# Problem description
Which lines in the records below contain the word "underground"? Report each of them.

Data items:
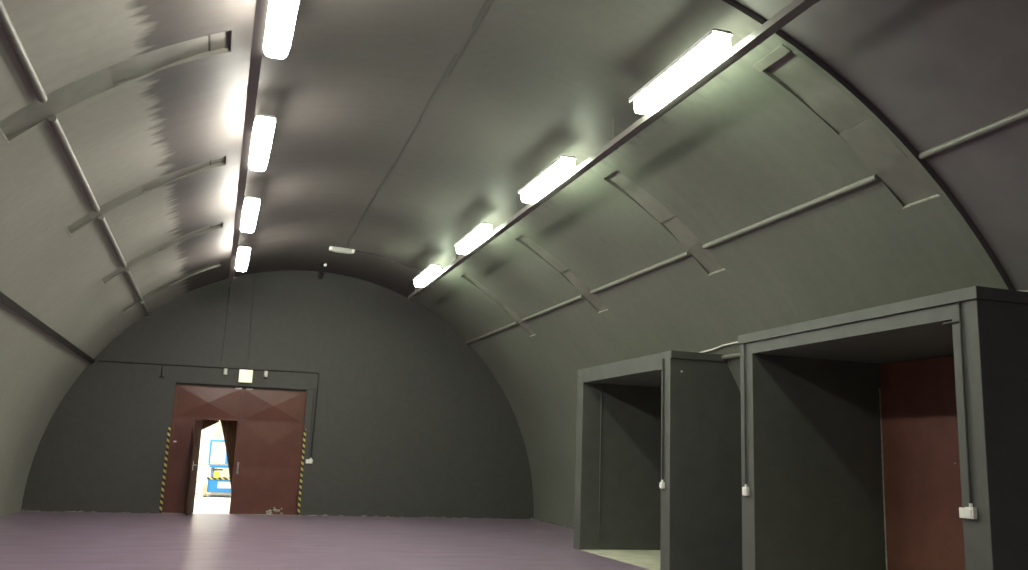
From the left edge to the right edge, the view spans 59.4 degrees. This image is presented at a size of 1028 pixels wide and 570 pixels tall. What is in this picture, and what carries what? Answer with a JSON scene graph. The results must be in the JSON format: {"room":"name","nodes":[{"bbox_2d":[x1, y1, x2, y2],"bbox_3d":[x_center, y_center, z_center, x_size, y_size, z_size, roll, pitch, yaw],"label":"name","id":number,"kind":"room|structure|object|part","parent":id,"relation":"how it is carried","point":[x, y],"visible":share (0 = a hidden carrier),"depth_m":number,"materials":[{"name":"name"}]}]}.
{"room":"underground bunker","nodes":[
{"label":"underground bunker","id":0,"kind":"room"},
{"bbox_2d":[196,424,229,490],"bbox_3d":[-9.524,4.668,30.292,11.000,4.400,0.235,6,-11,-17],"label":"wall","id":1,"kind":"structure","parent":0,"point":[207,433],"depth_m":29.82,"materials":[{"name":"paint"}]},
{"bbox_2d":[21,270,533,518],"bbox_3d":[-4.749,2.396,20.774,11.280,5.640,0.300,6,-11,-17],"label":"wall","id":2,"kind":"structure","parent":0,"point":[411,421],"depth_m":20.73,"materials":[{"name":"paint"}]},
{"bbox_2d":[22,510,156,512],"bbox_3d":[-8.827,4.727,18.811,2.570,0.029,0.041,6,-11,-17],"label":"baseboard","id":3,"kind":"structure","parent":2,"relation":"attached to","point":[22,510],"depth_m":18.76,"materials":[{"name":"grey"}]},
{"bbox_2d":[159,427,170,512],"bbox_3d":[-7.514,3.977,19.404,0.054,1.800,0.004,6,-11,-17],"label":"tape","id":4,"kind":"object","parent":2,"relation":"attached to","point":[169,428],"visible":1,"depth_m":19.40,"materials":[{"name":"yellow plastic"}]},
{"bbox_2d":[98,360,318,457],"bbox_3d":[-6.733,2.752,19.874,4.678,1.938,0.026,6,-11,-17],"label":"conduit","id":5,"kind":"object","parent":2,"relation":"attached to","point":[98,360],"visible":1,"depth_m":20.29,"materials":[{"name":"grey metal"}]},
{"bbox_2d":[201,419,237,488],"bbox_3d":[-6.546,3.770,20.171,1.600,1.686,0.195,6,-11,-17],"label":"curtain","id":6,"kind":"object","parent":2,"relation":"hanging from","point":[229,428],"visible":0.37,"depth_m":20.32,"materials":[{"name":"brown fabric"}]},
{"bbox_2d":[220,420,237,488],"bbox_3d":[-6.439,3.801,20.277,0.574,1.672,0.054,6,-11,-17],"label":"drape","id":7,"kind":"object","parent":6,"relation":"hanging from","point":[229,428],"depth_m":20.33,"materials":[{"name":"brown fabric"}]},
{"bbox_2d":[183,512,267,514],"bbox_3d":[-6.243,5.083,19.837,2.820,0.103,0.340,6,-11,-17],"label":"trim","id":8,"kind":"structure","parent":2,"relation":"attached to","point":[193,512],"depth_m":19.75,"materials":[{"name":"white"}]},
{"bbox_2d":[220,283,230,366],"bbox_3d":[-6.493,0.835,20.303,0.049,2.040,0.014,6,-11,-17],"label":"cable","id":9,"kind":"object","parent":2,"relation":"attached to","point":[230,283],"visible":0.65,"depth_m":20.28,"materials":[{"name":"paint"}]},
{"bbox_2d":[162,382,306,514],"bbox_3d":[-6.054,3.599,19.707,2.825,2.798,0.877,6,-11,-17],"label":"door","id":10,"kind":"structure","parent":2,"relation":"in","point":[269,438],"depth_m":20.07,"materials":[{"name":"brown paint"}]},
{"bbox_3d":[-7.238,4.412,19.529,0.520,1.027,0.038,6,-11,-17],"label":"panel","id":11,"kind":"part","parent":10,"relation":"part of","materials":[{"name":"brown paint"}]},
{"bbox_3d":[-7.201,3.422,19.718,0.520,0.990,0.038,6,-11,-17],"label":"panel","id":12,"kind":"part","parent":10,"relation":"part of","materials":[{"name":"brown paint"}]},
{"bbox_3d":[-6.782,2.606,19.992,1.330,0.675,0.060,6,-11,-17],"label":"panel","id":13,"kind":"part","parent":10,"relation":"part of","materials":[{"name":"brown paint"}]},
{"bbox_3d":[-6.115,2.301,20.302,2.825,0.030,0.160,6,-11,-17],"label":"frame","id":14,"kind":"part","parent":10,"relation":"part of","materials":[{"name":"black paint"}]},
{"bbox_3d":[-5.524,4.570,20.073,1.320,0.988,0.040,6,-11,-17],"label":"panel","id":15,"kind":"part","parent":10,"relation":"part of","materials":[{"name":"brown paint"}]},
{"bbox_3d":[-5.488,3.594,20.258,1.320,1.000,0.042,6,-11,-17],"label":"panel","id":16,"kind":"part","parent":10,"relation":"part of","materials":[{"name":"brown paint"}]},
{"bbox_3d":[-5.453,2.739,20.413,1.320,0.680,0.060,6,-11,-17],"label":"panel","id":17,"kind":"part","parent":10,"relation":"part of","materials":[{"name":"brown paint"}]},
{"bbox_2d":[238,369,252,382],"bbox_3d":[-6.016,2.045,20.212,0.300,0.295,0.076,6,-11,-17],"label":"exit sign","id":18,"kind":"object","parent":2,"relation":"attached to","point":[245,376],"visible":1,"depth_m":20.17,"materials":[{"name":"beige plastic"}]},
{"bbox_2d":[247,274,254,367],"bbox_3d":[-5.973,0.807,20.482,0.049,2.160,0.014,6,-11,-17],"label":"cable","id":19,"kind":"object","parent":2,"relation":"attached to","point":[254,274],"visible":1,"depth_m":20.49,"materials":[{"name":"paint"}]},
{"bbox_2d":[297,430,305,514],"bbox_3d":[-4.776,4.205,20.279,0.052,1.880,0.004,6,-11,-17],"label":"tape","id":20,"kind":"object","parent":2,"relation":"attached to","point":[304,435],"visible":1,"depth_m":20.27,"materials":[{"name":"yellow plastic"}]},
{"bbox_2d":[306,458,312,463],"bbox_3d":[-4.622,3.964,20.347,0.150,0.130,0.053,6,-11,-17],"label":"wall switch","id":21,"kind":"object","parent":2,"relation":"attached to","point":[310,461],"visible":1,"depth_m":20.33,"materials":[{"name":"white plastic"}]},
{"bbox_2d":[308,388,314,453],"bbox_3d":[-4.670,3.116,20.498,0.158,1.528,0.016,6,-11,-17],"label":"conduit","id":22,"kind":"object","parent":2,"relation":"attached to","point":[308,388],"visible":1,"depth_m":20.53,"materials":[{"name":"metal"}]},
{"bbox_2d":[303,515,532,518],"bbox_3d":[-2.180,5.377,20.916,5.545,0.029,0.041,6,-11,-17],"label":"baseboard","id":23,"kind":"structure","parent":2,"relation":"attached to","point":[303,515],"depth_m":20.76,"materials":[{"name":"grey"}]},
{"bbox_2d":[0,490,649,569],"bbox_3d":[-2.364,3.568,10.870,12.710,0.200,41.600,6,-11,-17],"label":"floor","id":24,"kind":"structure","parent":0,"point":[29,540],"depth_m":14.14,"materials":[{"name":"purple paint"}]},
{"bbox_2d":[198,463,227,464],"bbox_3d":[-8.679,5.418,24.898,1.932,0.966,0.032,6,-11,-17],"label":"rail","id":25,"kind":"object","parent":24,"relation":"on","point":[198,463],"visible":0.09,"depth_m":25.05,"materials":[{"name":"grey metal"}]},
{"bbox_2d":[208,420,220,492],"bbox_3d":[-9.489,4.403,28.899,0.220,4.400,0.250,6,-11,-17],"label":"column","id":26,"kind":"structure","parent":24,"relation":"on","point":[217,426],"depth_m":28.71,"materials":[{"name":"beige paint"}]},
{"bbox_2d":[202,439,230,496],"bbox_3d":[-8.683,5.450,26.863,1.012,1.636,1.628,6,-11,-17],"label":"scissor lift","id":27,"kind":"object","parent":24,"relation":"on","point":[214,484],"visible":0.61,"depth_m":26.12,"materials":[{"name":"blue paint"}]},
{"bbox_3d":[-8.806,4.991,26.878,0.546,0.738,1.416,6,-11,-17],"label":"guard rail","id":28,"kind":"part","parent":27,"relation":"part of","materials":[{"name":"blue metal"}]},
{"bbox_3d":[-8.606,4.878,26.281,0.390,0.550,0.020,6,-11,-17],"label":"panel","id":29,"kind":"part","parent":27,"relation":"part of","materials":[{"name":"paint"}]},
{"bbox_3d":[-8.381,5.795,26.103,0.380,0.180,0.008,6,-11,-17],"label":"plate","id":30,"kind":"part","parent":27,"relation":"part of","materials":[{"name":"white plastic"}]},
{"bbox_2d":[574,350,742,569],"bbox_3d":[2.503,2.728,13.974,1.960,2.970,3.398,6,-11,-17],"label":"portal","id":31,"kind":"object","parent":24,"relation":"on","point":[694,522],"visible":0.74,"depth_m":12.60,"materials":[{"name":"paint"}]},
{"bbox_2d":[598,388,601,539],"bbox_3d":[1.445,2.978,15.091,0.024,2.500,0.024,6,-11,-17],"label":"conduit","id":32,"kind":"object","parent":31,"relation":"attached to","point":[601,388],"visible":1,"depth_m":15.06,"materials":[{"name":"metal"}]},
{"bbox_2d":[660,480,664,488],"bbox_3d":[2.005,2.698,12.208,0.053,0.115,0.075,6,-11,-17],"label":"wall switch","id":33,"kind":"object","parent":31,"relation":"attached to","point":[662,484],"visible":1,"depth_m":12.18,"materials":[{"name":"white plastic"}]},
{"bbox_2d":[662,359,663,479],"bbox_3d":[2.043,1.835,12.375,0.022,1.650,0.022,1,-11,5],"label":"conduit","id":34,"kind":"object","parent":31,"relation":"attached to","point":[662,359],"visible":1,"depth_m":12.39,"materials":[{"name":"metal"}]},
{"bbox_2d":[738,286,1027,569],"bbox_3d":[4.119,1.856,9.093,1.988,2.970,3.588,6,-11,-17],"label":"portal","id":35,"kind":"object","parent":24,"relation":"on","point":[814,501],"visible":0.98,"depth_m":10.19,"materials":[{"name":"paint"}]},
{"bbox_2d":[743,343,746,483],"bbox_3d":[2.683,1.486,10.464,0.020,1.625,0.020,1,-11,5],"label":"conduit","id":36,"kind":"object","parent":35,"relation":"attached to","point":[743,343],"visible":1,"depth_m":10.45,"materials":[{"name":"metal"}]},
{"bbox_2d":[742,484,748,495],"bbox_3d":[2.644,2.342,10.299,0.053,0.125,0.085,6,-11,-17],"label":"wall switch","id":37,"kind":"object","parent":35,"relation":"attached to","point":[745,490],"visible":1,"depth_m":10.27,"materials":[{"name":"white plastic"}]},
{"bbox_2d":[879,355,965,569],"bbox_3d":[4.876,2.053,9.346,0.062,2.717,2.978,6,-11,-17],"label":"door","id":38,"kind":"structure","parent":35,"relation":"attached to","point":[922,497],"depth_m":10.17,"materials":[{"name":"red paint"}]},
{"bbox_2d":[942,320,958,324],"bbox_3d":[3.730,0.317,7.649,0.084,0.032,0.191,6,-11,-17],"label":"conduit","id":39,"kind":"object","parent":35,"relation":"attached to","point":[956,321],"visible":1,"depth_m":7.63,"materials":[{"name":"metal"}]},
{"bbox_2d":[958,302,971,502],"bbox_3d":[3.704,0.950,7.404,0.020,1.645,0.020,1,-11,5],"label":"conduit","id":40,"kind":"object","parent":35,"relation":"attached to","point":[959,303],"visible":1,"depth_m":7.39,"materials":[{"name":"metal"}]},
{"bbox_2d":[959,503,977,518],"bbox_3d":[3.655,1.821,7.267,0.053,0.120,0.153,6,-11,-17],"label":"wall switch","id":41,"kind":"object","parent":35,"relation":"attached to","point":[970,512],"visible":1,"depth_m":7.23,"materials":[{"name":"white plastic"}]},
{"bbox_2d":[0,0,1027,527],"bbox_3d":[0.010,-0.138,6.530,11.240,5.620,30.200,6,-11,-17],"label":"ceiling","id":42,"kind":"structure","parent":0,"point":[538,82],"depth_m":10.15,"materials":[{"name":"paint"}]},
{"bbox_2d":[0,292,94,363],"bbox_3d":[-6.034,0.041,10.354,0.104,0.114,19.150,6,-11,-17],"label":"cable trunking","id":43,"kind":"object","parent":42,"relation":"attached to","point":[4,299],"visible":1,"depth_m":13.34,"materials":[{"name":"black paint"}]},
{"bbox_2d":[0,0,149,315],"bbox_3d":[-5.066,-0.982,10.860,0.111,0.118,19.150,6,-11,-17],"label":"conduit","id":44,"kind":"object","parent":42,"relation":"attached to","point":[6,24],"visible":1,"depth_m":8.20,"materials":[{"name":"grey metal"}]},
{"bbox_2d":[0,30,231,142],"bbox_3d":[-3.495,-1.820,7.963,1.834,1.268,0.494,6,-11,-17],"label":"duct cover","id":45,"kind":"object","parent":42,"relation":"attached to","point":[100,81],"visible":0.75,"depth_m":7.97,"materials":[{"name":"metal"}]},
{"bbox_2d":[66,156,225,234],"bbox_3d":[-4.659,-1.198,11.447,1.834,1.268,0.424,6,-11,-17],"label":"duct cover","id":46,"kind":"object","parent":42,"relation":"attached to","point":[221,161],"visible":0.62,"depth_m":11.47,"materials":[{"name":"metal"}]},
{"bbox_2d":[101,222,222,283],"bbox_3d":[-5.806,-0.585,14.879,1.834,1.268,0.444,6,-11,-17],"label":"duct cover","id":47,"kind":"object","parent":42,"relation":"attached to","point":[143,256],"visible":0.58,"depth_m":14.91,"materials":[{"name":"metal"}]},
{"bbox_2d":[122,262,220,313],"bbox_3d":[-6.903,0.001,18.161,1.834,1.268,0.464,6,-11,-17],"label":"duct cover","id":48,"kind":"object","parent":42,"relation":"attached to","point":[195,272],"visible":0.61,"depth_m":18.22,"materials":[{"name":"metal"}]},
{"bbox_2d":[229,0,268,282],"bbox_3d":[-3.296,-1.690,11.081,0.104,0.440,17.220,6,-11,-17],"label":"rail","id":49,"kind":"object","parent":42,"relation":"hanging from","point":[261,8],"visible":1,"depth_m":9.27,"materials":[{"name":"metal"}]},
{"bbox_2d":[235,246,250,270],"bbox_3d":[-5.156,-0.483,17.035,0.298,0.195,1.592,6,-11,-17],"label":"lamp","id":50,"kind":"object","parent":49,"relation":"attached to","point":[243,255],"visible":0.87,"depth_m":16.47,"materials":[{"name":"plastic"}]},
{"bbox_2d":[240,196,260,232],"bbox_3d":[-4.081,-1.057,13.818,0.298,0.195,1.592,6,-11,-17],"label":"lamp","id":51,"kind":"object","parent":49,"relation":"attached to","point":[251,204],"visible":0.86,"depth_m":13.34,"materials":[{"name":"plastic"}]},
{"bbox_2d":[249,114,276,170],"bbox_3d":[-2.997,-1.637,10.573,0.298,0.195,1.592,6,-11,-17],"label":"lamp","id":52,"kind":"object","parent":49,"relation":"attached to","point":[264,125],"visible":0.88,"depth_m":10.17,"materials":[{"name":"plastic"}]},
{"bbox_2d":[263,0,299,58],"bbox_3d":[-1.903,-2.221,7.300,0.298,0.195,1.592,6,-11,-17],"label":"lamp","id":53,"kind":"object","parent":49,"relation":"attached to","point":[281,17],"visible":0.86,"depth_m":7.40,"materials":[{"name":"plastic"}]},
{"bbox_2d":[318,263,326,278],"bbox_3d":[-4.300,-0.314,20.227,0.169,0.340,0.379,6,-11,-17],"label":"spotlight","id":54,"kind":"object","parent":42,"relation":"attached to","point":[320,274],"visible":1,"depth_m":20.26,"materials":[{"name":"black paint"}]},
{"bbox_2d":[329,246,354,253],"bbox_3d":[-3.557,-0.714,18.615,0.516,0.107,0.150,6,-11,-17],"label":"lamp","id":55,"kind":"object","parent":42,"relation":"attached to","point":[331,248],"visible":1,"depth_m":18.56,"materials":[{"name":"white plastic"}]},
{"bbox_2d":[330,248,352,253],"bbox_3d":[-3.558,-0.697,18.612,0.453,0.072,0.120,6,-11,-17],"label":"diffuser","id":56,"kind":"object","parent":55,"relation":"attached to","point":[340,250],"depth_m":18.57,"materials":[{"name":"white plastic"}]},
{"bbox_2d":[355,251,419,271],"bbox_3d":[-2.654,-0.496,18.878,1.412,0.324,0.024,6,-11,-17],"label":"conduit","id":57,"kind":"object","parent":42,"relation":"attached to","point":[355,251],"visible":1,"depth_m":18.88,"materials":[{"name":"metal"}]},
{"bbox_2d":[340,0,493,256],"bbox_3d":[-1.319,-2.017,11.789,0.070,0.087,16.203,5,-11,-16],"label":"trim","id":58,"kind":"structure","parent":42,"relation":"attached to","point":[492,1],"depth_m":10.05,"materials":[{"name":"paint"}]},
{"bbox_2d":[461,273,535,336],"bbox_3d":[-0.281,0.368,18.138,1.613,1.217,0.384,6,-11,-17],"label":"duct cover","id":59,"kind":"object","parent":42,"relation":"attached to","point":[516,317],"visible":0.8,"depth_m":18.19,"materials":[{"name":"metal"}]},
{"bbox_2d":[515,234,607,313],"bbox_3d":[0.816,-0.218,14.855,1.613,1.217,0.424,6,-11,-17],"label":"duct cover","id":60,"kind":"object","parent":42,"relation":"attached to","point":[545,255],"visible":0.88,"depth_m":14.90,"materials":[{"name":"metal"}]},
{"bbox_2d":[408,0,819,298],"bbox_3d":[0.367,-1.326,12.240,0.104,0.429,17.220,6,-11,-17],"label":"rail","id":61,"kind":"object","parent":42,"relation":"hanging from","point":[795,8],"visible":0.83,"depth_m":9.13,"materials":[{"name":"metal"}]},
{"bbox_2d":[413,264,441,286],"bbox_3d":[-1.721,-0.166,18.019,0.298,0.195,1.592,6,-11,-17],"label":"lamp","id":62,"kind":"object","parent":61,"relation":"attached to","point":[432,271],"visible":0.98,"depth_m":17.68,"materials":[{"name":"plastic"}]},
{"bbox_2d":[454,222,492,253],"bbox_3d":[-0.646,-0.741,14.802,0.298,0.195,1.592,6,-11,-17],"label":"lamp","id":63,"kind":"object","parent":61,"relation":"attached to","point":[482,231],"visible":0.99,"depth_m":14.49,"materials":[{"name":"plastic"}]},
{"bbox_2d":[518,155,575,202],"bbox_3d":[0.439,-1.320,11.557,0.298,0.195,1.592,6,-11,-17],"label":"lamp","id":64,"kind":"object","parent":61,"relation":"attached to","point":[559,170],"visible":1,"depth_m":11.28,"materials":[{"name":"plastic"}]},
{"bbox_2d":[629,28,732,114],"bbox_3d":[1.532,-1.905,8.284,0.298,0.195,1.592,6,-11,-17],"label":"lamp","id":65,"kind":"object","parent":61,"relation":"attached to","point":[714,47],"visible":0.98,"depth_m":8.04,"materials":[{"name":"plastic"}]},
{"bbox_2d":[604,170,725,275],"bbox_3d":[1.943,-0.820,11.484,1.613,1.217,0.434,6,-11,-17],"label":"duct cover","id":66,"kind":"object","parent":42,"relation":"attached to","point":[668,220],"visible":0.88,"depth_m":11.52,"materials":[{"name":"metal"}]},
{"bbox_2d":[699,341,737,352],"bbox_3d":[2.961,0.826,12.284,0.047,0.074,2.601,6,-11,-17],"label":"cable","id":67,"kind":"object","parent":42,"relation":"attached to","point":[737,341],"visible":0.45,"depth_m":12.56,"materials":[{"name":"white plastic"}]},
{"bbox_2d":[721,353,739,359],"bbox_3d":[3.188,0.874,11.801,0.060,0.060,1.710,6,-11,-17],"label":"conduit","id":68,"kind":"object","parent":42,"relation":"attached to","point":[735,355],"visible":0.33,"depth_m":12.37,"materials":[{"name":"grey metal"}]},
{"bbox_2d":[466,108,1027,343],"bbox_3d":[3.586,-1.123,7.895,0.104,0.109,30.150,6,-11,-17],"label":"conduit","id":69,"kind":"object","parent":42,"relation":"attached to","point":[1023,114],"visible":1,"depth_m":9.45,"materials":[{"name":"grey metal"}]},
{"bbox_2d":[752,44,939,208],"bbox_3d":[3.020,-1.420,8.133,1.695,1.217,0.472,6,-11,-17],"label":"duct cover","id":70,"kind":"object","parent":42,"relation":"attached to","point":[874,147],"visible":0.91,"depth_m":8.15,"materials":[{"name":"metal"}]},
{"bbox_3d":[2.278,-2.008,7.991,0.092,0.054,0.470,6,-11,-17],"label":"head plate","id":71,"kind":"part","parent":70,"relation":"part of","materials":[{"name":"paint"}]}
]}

# Answer to this problem
{"room":"underground bunker","nodes":[
{"label":"underground bunker","id":0,"kind":"room"},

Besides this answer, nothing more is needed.